Protest candidates are not new for Mormons. Their founder, Joseph Smith, ran a quixotic presidential campaign in 1844 which many scholars see as a “protest” candidacy. But even more common for members of the Church of Jesus Christ of Latter-day Saints has been a commitment to voting as a group for the candidate who they believe represents their best values. They believe America to be a chosen, divine nation, so they believe its leaders should best represent those spiritual principles. In the Nauvoo years this meant bloc voting. In the Utah years this meant establishing their own political operation, the People’s Party. As a result, one could count on the “Mormon vote” going one particular direction throughout the nineteenth century. (And as I wrote about last week, this played into public perceptions about the “church broke” Mormon politicians.)

As part of the compromises the LDS Church made to become part of the American political body at the turn of the twentieth century, the People’s Party disappeared and the Mormons embraced the two-party system. (There were even a string of pamphlets and a vibrant public debate over “Why the Mormons should vote Democrat” or “Why the Mormons should vote Republican.”) But as the decades evolved, Utah’s vote transitioned as well. While the state voted for Franklin D. Roosevelt all four times he was on the ballot—and in those latter years, against the explicit counsel of LDS leadership—after World War II, and especially following the culture wars, the “Mormon vote” became more or less synonymous with the “Republican Vote.” This was primarily due to a vocal LDS leadership who echoed anti-communistic policies and anti-liberal social ideas, but it was also rooted the demographic make-up of Utah that positioned them with similar states in the post-war era. Pew polling from the past year revealed Mormons to be the most Republican religion in the nation. That is what makes their opposition to Trump so remarkable.

This is mostly likely a historical blip. If the GOP had nominated any of the other seventeen potential candidates who squared-off against each other in the primaries, it’s likely the Republican nominee would defeat Clinton by a very sizable margin. In four years, if the party recovers from Trump and nominates someone more in line with mainstream values and interests, Utah will likely return to being a deeply red state. The fact that Utah is just as likely to vote for McMullin, who has hardly any chance in any other state, rather than Clinton, who has the best chance to defeat Trump, is indicative. As much as I’d love to see Mormonism cultivate the radical progressive roots that are mostly latent in the tradition, it’s not likely to happen anytime soon.

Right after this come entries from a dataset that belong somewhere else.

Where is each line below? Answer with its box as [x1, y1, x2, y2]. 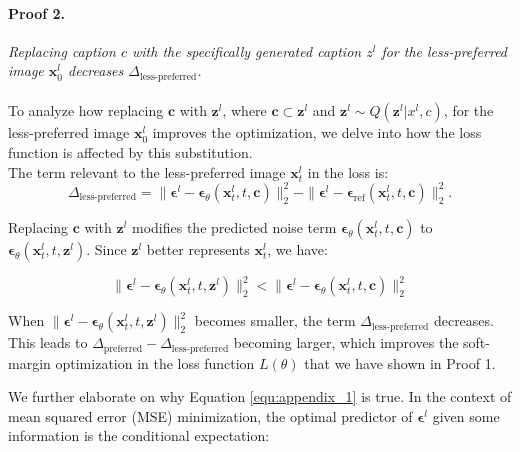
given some [432, 405, 500, 426]
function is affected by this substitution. [8, 142, 253, 163]
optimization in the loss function [55, 352, 255, 373]
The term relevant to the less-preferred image [8, 161, 286, 182]
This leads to [8, 332, 88, 353]
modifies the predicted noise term [131, 216, 337, 237]
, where [222, 100, 267, 121]
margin [8, 352, 51, 373]
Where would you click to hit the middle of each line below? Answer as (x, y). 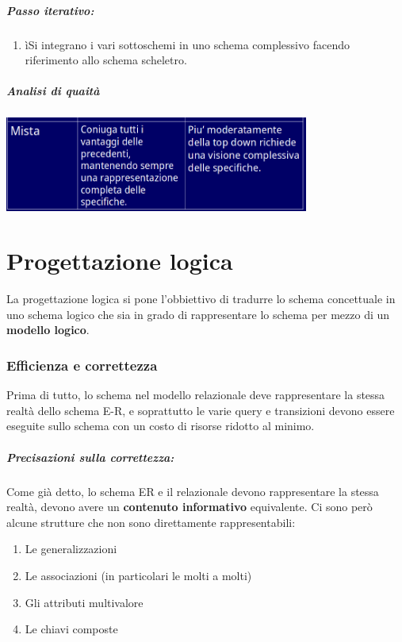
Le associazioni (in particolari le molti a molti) (138, 575)
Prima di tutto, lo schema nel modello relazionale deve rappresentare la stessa (196, 395)
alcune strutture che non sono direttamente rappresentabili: (151, 522)
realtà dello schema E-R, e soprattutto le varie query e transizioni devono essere (201, 410)
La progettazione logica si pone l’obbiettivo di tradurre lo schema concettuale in (201, 299)
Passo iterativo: (50, 10)
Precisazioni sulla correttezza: (90, 457)
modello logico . (48, 330)
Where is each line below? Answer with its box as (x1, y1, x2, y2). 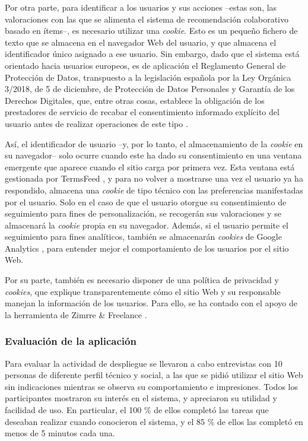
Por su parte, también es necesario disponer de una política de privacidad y (5, 274, 279, 286)
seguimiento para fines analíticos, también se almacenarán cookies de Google (5, 230, 282, 243)
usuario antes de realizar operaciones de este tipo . (5, 117, 188, 129)
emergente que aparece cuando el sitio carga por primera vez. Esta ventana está (5, 160, 295, 173)
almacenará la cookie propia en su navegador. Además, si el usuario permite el (5, 218, 288, 231)
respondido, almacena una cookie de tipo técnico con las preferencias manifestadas (5, 183, 303, 196)
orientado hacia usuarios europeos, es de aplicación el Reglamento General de (5, 59, 286, 71)
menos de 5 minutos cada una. (5, 427, 115, 439)
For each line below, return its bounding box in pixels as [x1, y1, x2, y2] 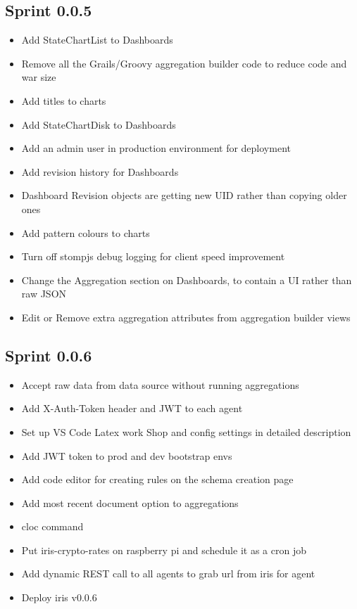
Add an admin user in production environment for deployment [21, 141, 291, 155]
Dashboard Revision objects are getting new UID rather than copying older [21, 188, 347, 203]
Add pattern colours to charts [21, 225, 150, 240]
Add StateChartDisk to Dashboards [21, 117, 176, 132]
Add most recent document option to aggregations [21, 495, 239, 510]
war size [21, 70, 56, 84]
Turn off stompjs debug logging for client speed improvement [21, 249, 285, 264]
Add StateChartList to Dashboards [21, 32, 173, 47]
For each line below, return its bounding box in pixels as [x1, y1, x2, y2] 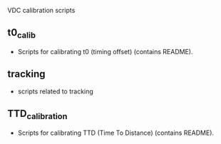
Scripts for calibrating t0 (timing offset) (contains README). [17, 48, 193, 56]
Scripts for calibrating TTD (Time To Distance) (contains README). [17, 128, 215, 137]
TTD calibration [7, 108, 68, 122]
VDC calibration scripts [7, 6, 76, 14]
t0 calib [7, 26, 36, 41]
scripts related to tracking [17, 87, 94, 96]
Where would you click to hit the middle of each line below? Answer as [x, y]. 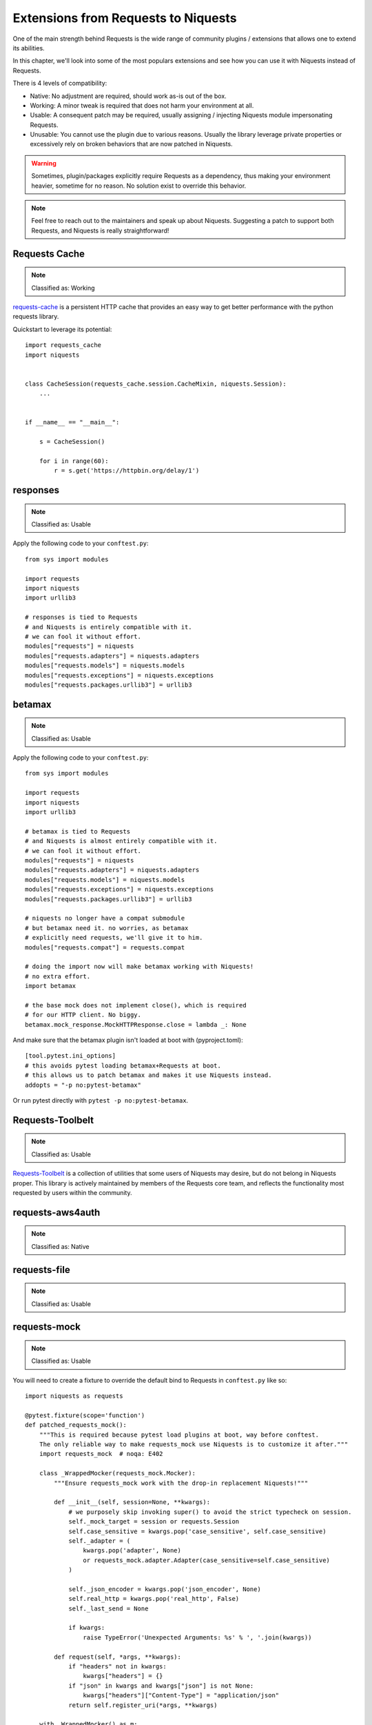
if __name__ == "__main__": [72, 422]
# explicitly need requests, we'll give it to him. [114, 938]
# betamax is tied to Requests [78, 831]
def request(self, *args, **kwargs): [118, 1657]
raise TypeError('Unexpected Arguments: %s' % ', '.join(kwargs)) [197, 1637]
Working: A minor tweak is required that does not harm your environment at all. [142, 105]
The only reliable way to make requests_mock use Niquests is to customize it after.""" [194, 1445]
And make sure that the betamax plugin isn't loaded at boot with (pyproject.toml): [128, 1040]
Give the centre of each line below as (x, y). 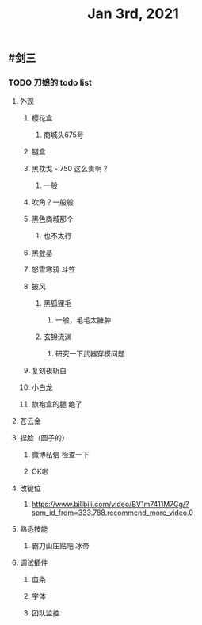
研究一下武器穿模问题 (90, 354)
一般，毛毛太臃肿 (83, 320)
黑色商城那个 (52, 219)
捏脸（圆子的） (44, 438)
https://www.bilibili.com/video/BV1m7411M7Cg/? (110, 505)
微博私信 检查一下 (60, 455)
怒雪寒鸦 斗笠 (53, 269)
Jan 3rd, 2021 (133, 14)
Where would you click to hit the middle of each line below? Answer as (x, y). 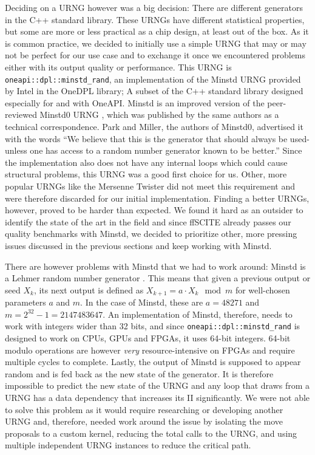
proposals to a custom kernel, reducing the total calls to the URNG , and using (151, 433)
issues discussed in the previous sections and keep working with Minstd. (138, 245)
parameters (25, 302)
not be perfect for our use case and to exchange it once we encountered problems (155, 55)
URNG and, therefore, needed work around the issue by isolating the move (144, 421)
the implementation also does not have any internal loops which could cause (146, 162)
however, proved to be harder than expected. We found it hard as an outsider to (154, 210)
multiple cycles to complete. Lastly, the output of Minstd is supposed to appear (153, 362)
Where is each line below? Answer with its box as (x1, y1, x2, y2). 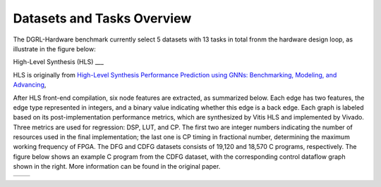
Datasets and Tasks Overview (13, 11, 192, 26)
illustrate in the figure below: (13, 44, 96, 53)
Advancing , (13, 81, 47, 89)
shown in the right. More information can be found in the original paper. (13, 162, 221, 171)
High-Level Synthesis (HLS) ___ (13, 58, 104, 66)
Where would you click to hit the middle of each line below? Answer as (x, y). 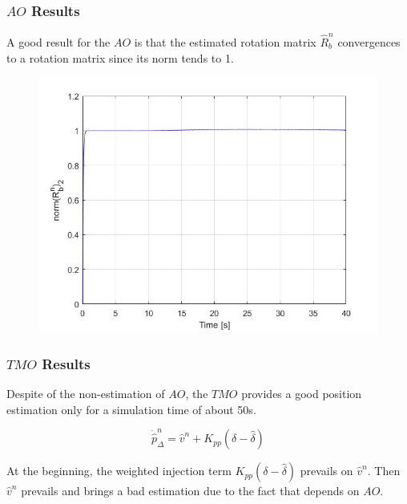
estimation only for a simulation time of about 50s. (131, 409)
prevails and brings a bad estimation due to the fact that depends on (190, 491)
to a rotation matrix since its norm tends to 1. (120, 57)
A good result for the (58, 41)
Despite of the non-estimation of (86, 393)
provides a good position (302, 393)
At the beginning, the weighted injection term (119, 471)
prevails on (326, 471)
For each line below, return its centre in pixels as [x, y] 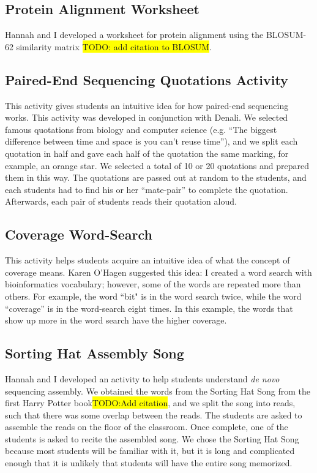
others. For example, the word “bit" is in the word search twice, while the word [153, 296]
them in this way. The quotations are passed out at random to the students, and [156, 177]
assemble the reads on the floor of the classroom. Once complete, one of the [147, 427]
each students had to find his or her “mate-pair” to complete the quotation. [147, 189]
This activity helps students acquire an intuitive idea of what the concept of [147, 260]
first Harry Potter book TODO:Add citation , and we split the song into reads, [150, 403]
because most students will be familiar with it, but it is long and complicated [150, 451]
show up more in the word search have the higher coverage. [116, 320]

However. What the opposition to Trump demonstrates is that the Mormon vote can be, in unique and perhaps drastic circumstances, divorced from the Republican vote. It may happen rarely, but it’s possible. And the fact that there is a solid chance that Utah might vote for McMullin as opposed to the more established third-party candidate, Johnson, indicates that the peculiarities of the Mormon vote are still somewhat unmatched in the rest of the American political body.

Just like Trump, the “Mormon vote” has now demonstrated its ability to be decoupled from the Republican establishment. With the ramifications of the 2016 election for the party still far from predictable, this might be a trend worth following.